■ **YOUR INSTRUCTIONS**
Let the answer be the lines from the one with "strategies, guided meditations, and" to the end of the entries, copied exactly with both boundary lines kept.

SUPPLIED DATA below:

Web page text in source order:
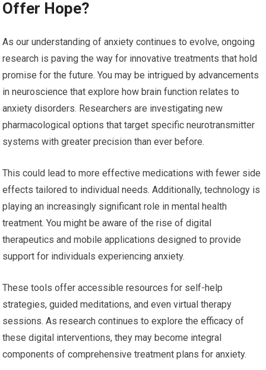
Offer Hope?
As our understanding of anxiety continues to evolve, ongoing
research is paving the way for innovative treatments that hold
promise for the future. You may be intrigued by advancements
in neuroscience that explore how brain function relates to
anxiety disorders. Researchers are investigating new
pharmacological options that target specific neurotransmitter
systems with greater precision than ever before.
This could lead to more effective medications with fewer side
effects tailored to individual needs. Additionally, technology is
playing an increasingly significant role in mental health
treatment. You might be aware of the rise of digital
therapeutics and mobile applications designed to provide
support for individuals experiencing anxiety.
These tools offer accessible resources for self-help
strategies, guided meditations, and even virtual therapy
sessions. As research continues to explore the efficacy of
these digital interventions, they may become integral
components of comprehensive treatment plans for anxiety.

End of SUPPLIED DATA.

■ **TASK SOLUTION**
strategies, guided meditations, and even virtual therapy
sessions. As research continues to explore the efficacy of
these digital interventions, they may become integral
components of comprehensive treatment plans for anxiety.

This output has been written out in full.